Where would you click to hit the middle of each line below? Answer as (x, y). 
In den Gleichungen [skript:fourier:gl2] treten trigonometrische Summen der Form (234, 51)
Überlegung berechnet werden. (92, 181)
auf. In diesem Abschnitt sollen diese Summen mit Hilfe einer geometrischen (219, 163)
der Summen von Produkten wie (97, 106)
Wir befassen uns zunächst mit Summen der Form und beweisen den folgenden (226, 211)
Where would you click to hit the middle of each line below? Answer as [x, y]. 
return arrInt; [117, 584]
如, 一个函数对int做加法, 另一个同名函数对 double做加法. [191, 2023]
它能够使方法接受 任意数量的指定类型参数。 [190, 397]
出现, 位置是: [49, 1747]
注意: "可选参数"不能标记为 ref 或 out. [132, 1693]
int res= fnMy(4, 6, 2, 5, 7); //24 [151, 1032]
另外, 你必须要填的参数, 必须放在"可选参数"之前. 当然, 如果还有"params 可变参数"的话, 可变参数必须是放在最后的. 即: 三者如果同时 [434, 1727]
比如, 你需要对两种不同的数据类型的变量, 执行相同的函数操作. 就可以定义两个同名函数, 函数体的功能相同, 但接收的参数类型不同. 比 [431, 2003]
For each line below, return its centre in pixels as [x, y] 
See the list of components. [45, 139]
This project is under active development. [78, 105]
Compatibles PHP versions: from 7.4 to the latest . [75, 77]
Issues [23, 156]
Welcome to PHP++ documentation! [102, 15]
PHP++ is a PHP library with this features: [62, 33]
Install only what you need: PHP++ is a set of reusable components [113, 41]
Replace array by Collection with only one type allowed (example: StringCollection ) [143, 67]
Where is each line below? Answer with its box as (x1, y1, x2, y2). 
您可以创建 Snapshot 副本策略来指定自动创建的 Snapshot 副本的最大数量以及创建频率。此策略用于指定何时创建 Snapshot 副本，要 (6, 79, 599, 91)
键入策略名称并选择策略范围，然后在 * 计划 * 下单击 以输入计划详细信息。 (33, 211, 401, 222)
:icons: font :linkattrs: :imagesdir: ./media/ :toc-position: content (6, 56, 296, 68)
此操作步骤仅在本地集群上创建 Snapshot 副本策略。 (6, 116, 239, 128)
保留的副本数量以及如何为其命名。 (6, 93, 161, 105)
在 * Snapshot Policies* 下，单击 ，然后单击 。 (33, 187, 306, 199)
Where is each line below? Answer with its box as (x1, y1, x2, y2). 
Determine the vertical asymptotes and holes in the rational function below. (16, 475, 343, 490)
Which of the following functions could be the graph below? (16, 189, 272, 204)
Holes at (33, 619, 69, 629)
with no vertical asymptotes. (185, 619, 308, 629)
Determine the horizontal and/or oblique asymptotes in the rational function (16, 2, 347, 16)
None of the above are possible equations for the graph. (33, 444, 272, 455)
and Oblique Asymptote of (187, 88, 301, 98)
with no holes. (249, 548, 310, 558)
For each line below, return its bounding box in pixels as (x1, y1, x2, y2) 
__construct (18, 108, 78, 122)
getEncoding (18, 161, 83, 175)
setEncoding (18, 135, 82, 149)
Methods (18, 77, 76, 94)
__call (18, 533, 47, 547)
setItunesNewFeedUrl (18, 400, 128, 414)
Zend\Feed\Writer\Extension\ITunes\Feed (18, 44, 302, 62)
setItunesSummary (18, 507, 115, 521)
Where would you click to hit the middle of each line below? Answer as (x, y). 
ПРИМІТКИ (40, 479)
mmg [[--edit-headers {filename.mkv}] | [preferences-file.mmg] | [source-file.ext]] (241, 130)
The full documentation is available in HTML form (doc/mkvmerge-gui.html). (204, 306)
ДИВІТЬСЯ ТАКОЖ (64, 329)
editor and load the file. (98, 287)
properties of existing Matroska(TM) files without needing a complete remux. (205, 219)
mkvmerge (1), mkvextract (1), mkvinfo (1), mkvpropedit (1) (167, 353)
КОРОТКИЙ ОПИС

### [PROBLEM TO SOLVE]
Transcribe every line of the data, exactly as it stands.

### [WRITTEN ANSWER]
Where would you click to hit the middle of each line below? Answer as (x, y). 
In den Gleichungen [skript:fourier:gl2] treten trigonometrische Summen der Form (234, 51)
Überlegung berechnet werden. (92, 181)
auf. In diesem Abschnitt sollen diese Summen mit Hilfe einer geometrischen (219, 163)
der Summen von Produkten wie (97, 106)
Wir befassen uns zunächst mit Summen der Form und beweisen den folgenden (226, 211)
Where would you click to hit the middle of each line below? Answer as [x, y]. 
return arrInt; [117, 584]
如, 一个函数对int做加法, 另一个同名函数对 double做加法. [191, 2023]
它能够使方法接受 任意数量的指定类型参数。 [190, 397]
出现, 位置是: [49, 1747]
注意: "可选参数"不能标记为 ref 或 out. [132, 1693]
int res= fnMy(4, 6, 2, 5, 7); //24 [151, 1032]
另外, 你必须要填的参数, 必须放在"可选参数"之前. 当然, 如果还有"params 可变参数"的话, 可变参数必须是放在最后的. 即: 三者如果同时 [434, 1727]
比如, 你需要对两种不同的数据类型的变量, 执行相同的函数操作. 就可以定义两个同名函数, 函数体的功能相同, 但接收的参数类型不同. 比 [431, 2003]
For each line below, return its centre in pixels as [x, y] 
See the list of components. [45, 139]
This project is under active development. [78, 105]
Compatibles PHP versions: from 7.4 to the latest . [75, 77]
Issues [23, 156]
Welcome to PHP++ documentation! [102, 15]
PHP++ is a PHP library with this features: [62, 33]
Install only what you need: PHP++ is a set of reusable components [113, 41]
Replace array by Collection with only one type allowed (example: StringCollection ) [143, 67]
Where is each line below? Answer with its box as (x1, y1, x2, y2). 
您可以创建 Snapshot 副本策略来指定自动创建的 Snapshot 副本的最大数量以及创建频率。此策略用于指定何时创建 Snapshot 副本，要 (6, 79, 599, 91)
键入策略名称并选择策略范围，然后在 * 计划 * 下单击 以输入计划详细信息。 (33, 211, 401, 222)
:icons: font :linkattrs: :imagesdir: ./media/ :toc-position: content (6, 56, 296, 68)
此操作步骤仅在本地集群上创建 Snapshot 副本策略。 (6, 116, 239, 128)
保留的副本数量以及如何为其命名。 (6, 93, 161, 105)
在 * Snapshot Policies* 下，单击 ，然后单击 。 (33, 187, 306, 199)
Where is each line below? Answer with its box as (x1, y1, x2, y2). 
Determine the vertical asymptotes and holes in the rational function below. (16, 475, 343, 490)
Which of the following functions could be the graph below? (16, 189, 272, 204)
Holes at (33, 619, 69, 629)
with no vertical asymptotes. (185, 619, 308, 629)
Determine the horizontal and/or oblique asymptotes in the rational function (16, 2, 347, 16)
None of the above are possible equations for the graph. (33, 444, 272, 455)
and Oblique Asymptote of (187, 88, 301, 98)
with no holes. (249, 548, 310, 558)
For each line below, return its bounding box in pixels as (x1, y1, x2, y2) 
__construct (18, 108, 78, 122)
getEncoding (18, 161, 83, 175)
setEncoding (18, 135, 82, 149)
Methods (18, 77, 76, 94)
__call (18, 533, 47, 547)
setItunesNewFeedUrl (18, 400, 128, 414)
Zend\Feed\Writer\Extension\ITunes\Feed (18, 44, 302, 62)
setItunesSummary (18, 507, 115, 521)
Where would you click to hit the middle of each line below? Answer as (x, y). 
ПРИМІТКИ (40, 479)
mmg [[--edit-headers {filename.mkv}] | [preferences-file.mmg] | [source-file.ext]] (241, 130)
The full documentation is available in HTML form (doc/mkvmerge-gui.html). (204, 306)
ДИВІТЬСЯ ТАКОЖ (64, 329)
editor and load the file. (98, 287)
properties of existing Matroska(TM) files without needing a complete remux. (205, 219)
mkvmerge (1), mkvextract (1), mkvinfo (1), mkvpropedit (1) (167, 353)
КОРОТКИЙ ОПИС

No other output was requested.